## Problem description
From the listing below, return every line with the string "functions" in it.

## Data
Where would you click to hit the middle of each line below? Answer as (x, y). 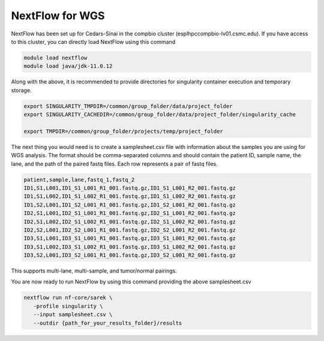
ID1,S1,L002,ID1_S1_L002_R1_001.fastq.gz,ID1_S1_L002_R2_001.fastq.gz (130, 196)
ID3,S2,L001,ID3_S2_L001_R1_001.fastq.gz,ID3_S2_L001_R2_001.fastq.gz (130, 255)
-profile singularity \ (68, 306)
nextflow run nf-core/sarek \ (68, 298)
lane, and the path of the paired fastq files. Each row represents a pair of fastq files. (115, 164)
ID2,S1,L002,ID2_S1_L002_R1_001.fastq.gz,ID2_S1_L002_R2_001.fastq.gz (130, 222)
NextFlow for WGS (58, 16)
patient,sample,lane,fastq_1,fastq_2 (79, 180)
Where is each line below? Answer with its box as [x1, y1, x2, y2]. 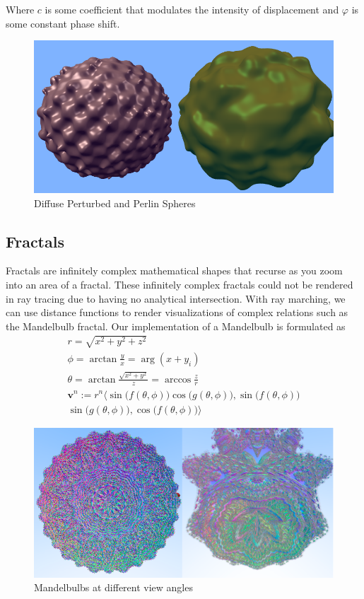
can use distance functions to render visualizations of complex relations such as [6, 305, 348, 320]
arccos [164, 374, 192, 385]
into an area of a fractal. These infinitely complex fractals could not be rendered [6, 277, 353, 291]
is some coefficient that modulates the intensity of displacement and [45, 2, 339, 16]
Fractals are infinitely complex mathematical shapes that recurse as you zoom [6, 263, 343, 278]
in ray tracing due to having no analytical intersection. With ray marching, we [6, 291, 346, 306]
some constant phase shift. [6, 16, 120, 30]
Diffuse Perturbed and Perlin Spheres [34, 195, 196, 210]
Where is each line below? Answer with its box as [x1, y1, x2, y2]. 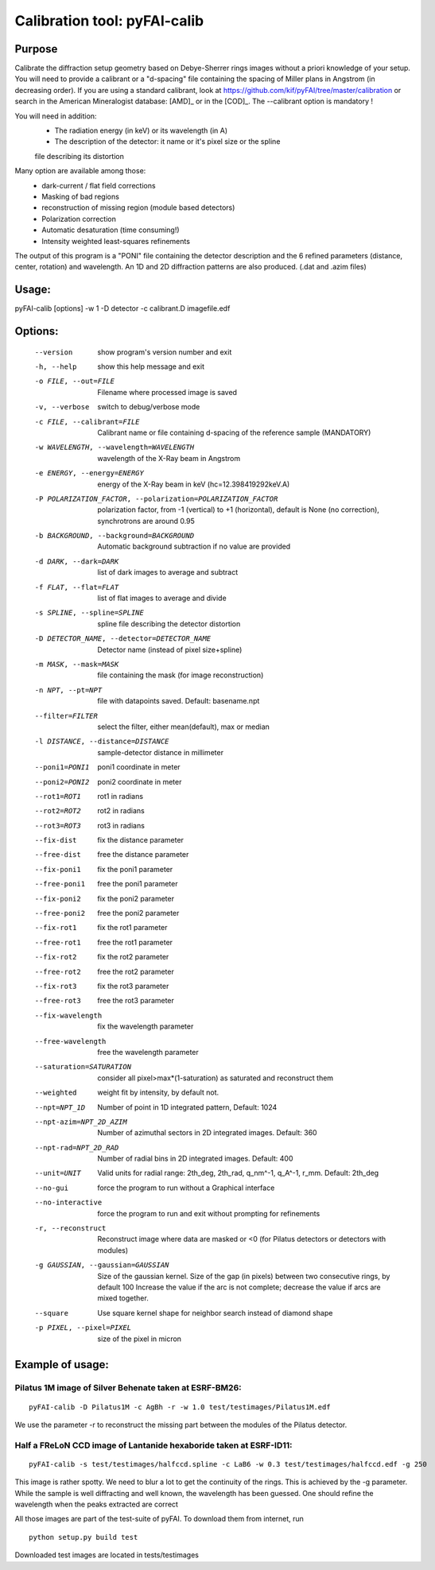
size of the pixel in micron [97, 1334, 182, 1343]
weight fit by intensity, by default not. [97, 1087, 219, 1097]
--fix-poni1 [34, 865, 81, 874]
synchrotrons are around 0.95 [97, 516, 195, 525]
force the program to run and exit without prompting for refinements [97, 1208, 320, 1218]
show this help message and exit [97, 362, 204, 371]
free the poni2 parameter [97, 909, 180, 918]
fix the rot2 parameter [97, 952, 169, 962]
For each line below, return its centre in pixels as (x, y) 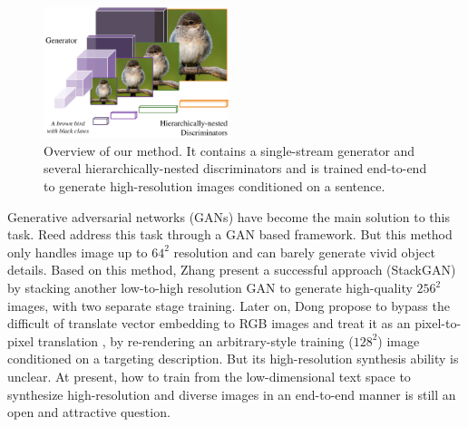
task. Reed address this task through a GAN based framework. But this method (230, 234)
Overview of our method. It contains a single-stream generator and (229, 150)
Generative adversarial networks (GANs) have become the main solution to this (229, 216)
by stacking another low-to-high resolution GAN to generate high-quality (210, 288)
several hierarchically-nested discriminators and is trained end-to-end (235, 168)
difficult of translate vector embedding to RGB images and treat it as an (209, 323)
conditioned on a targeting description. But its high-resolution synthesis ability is (233, 359)
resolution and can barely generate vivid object (304, 252)
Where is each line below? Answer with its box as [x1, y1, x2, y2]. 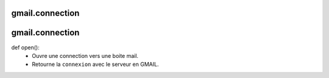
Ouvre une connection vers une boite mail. [32, 52, 139, 59]
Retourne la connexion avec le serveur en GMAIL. [32, 61, 159, 68]
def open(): [11, 43, 40, 51]
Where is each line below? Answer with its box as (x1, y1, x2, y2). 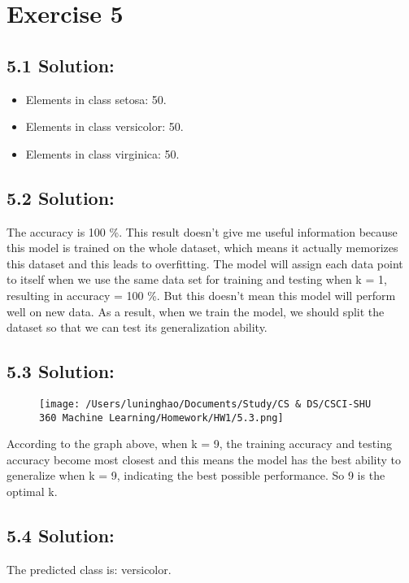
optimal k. (7, 483, 58, 500)
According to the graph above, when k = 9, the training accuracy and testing (7, 435, 392, 452)
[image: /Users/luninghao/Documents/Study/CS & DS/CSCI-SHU (39, 398, 372, 410)
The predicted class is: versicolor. (7, 560, 172, 577)
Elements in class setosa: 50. (25, 90, 167, 107)
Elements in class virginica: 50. (25, 145, 180, 162)
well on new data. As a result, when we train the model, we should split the (7, 302, 385, 320)
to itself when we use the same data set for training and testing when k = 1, (7, 271, 387, 288)
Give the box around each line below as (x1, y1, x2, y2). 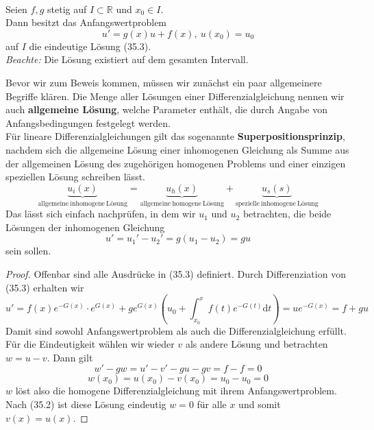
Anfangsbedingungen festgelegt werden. (5, 115, 171, 130)
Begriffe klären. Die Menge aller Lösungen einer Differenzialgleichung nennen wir (5, 88, 345, 103)
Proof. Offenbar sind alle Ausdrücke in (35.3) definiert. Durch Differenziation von (5, 266, 346, 280)
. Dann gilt (47, 350, 93, 364)
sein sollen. (5, 243, 51, 258)
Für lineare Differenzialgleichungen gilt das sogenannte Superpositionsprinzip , (5, 129, 345, 143)
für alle (197, 396, 227, 411)
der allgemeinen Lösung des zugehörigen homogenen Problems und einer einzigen (5, 156, 346, 170)
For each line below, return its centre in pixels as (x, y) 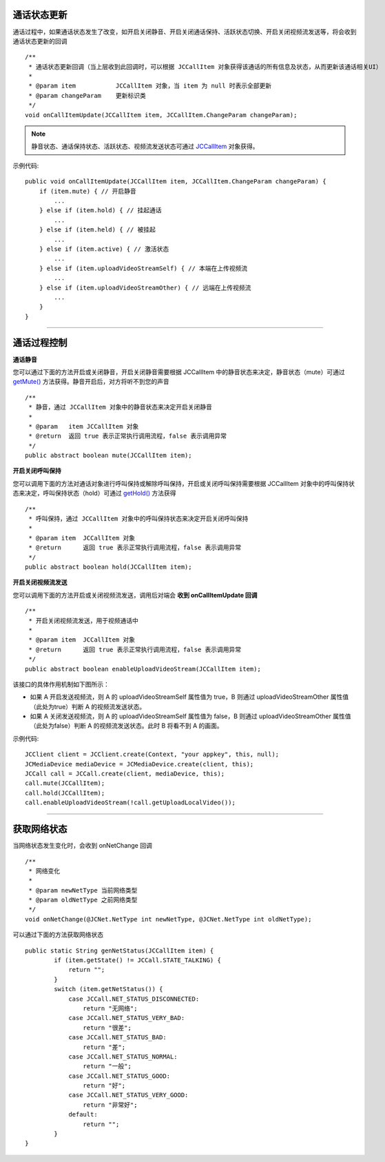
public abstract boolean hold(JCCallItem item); (108, 567)
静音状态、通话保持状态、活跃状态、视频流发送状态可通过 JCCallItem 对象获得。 (145, 146)
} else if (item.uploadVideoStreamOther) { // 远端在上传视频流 (145, 287)
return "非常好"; (110, 1105)
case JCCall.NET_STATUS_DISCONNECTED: (134, 999)
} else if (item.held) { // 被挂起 (97, 230)
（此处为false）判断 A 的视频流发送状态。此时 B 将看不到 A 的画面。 (126, 726)
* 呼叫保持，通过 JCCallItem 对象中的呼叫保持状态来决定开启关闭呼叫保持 (138, 519)
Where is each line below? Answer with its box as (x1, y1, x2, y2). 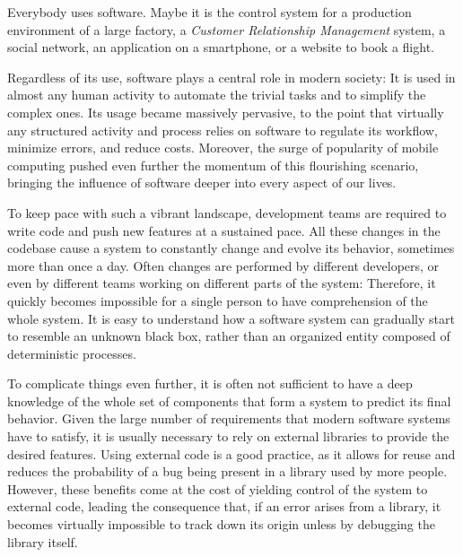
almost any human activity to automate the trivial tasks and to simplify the (7, 85, 426, 104)
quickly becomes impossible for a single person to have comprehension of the (7, 291, 428, 309)
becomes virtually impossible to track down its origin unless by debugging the (7, 515, 435, 534)
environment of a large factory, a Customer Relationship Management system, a (7, 20, 446, 39)
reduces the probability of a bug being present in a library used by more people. (7, 462, 448, 481)
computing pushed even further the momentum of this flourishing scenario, (7, 155, 419, 174)
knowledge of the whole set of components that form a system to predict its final (7, 391, 451, 410)
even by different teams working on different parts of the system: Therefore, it (7, 274, 436, 292)
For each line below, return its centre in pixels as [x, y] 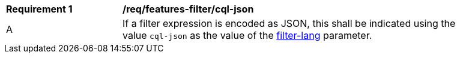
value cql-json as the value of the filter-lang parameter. [247, 35]
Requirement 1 [39, 9]
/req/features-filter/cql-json [188, 9]
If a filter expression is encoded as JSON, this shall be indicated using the [289, 23]
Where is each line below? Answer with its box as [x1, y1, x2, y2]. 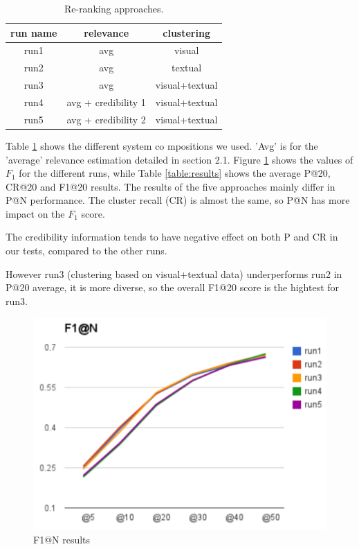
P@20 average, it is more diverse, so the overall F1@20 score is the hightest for [6, 280, 340, 295]
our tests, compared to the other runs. [6, 243, 167, 258]
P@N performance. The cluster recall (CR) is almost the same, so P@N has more [6, 193, 350, 207]
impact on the [6, 206, 65, 220]
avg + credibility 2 [66, 112, 146, 126]
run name [10, 25, 57, 40]
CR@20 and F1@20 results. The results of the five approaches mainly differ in [6, 179, 335, 193]
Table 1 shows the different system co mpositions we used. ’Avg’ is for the [6, 138, 318, 152]
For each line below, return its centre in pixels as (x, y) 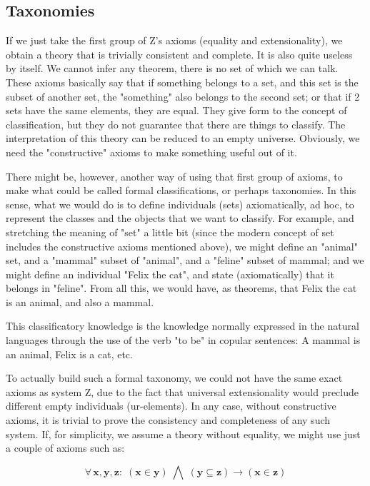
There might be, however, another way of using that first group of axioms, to (174, 176)
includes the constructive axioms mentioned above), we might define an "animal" (182, 246)
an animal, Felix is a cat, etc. (69, 354)
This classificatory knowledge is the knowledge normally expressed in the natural (182, 326)
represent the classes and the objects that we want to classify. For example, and (180, 218)
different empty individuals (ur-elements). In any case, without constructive (171, 406)
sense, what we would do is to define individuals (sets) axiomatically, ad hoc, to (180, 204)
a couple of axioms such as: (65, 448)
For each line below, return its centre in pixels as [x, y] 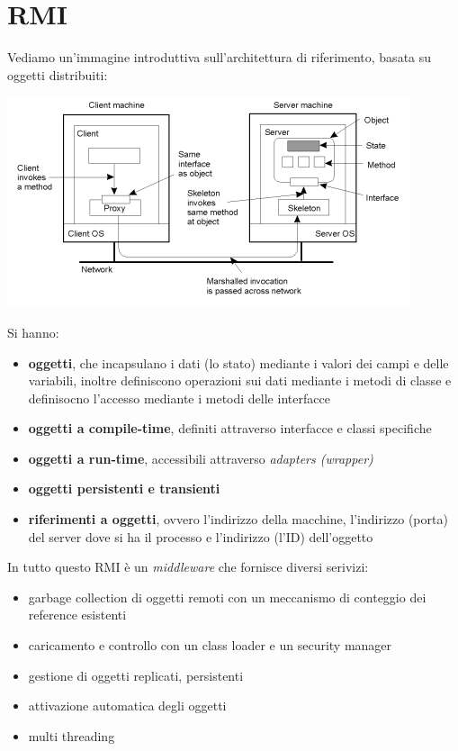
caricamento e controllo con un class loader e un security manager [210, 645]
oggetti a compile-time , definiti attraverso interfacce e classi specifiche [230, 428]
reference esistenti [77, 615]
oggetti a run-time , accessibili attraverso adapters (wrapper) [201, 458]
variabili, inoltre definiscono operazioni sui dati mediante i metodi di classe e [240, 380]
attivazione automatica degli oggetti [127, 706]
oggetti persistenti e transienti [124, 489]
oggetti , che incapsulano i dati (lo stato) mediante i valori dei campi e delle [238, 362]
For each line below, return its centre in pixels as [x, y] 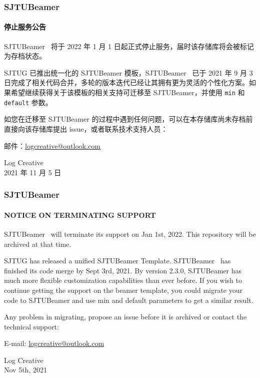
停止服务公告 [25, 27]
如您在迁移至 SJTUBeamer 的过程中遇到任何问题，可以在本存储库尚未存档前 [128, 119]
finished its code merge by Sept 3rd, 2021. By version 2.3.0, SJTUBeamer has [123, 270]
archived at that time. [38, 244]
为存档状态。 [25, 56]
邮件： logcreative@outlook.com [52, 145]
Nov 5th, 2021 [25, 370]
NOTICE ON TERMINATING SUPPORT [80, 215]
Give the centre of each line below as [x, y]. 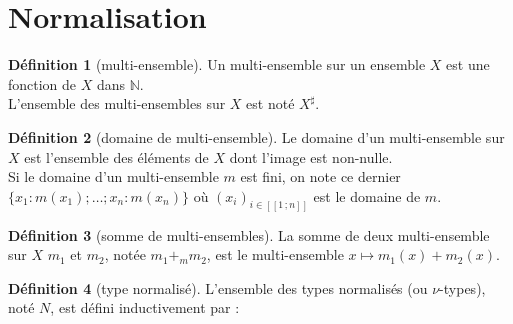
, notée [125, 254]
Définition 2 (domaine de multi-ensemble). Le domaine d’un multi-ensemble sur [256, 136]
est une [468, 64]
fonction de [42, 83]
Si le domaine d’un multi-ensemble [113, 176]
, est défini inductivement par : [145, 307]
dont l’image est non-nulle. [311, 156]
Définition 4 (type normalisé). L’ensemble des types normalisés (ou [218, 287]
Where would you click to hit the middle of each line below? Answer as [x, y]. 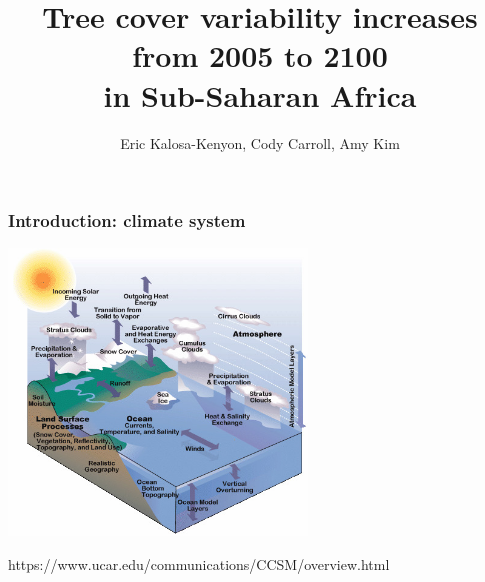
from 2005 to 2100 [260, 55]
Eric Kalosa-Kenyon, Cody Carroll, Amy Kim [260, 142]
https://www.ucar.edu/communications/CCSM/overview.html [199, 563]
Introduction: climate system [127, 220]
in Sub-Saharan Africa [260, 94]
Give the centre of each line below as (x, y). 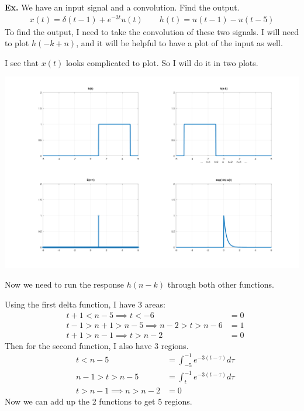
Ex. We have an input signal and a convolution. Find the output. (122, 7)
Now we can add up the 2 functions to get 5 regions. (99, 401)
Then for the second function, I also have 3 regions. (97, 345)
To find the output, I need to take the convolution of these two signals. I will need (152, 31)
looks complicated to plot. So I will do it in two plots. (162, 62)
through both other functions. (221, 284)
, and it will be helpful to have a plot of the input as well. (179, 43)
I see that (22, 62)
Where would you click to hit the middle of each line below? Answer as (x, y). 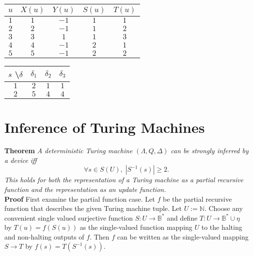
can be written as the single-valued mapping (183, 236)
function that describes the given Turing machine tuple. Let (93, 208)
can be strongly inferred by (210, 151)
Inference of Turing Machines (105, 127)
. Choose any (223, 208)
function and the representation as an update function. (85, 189)
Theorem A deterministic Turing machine (69, 151)
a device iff (21, 160)
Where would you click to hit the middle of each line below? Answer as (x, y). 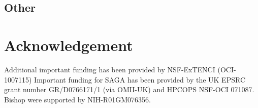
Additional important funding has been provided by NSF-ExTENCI (110, 69)
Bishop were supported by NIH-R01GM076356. (77, 99)
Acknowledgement (69, 45)
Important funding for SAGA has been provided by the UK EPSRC (140, 79)
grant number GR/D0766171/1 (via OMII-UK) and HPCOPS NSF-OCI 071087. (129, 89)
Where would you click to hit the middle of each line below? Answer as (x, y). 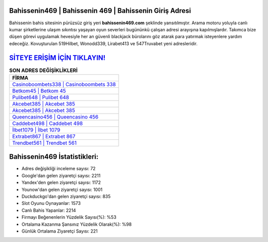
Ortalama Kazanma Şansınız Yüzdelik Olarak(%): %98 (77, 224)
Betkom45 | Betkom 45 (39, 91)
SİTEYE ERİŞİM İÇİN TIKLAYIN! (57, 58)
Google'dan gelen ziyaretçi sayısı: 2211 (61, 176)
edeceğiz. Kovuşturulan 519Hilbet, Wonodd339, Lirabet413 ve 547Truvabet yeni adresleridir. (103, 43)
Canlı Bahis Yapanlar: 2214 (49, 210)
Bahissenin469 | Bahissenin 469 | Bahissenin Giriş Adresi (100, 11)
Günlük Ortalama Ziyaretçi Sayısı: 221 (60, 231)
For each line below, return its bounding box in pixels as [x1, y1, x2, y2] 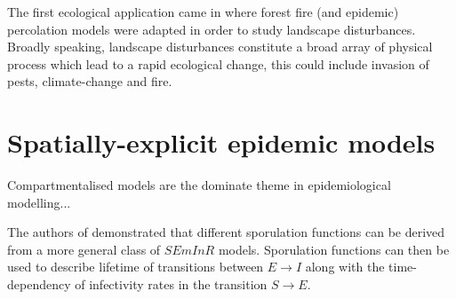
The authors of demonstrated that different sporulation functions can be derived [7, 223, 445, 241]
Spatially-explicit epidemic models [7, 124, 436, 161]
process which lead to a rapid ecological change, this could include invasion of [7, 54, 429, 73]
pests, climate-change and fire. [7, 72, 172, 90]
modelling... [7, 193, 71, 211]
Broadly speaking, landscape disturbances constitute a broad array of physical [7, 37, 433, 56]
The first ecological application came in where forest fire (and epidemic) [7, 3, 399, 20]
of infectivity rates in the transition [75, 275, 268, 294]
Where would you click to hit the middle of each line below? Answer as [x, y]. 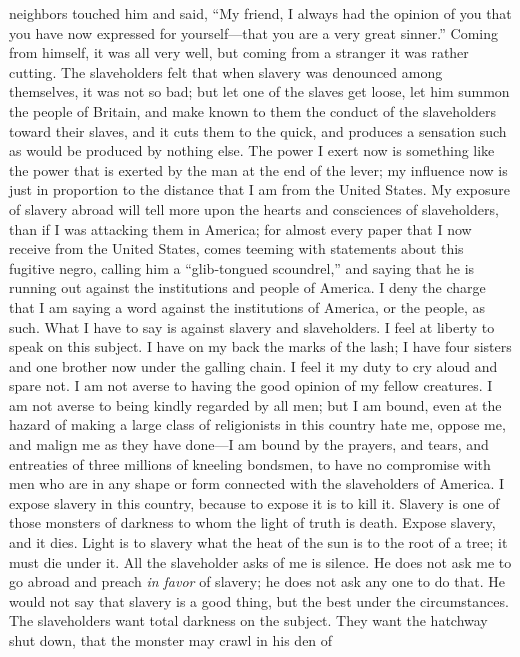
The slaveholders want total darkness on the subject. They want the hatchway [248, 620]
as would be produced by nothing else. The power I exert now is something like [252, 150]
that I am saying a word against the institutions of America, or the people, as [247, 306]
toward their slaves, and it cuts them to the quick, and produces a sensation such [258, 130]
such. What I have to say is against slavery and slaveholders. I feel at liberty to [252, 326]
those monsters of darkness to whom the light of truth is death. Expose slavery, [252, 522]
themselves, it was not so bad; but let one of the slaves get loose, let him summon [259, 91]
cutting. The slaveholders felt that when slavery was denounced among [226, 71]
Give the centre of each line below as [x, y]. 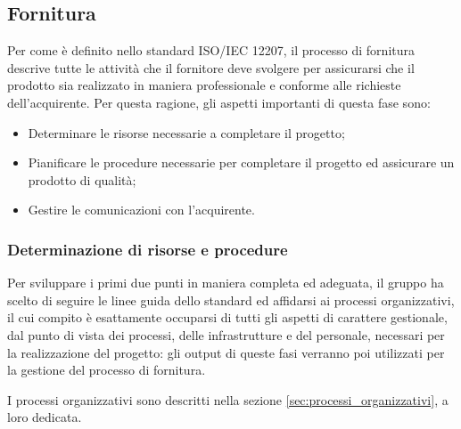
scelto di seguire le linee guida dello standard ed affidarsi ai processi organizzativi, [231, 299]
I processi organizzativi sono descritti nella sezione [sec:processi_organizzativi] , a [228, 399]
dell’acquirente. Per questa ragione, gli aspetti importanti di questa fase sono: [219, 102]
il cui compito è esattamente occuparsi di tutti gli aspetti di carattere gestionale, [227, 317]
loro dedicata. [45, 417]
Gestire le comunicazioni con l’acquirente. [141, 210]
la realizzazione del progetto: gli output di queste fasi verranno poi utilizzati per [226, 352]
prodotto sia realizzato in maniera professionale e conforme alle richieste [204, 85]
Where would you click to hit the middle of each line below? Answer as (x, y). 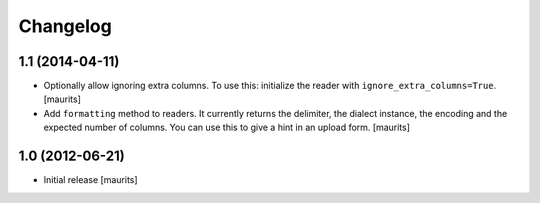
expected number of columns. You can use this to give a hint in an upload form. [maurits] (226, 127)
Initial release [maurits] (91, 180)
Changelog (65, 26)
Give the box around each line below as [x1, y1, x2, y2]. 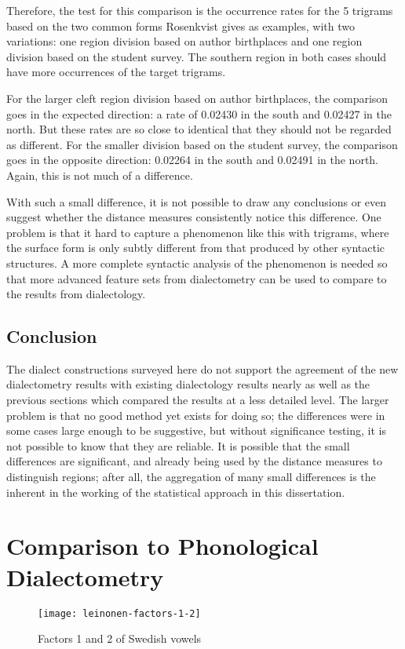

## Answer area
can use distance functions to render visualizations of complex relations such as [6, 305, 348, 320]
Now we can add up the 2 functions to get 5 regions. (99, 401)
through both other functions. (221, 284)
The authors of demonstrated that different sporulation functions can be derived [7, 223, 445, 241]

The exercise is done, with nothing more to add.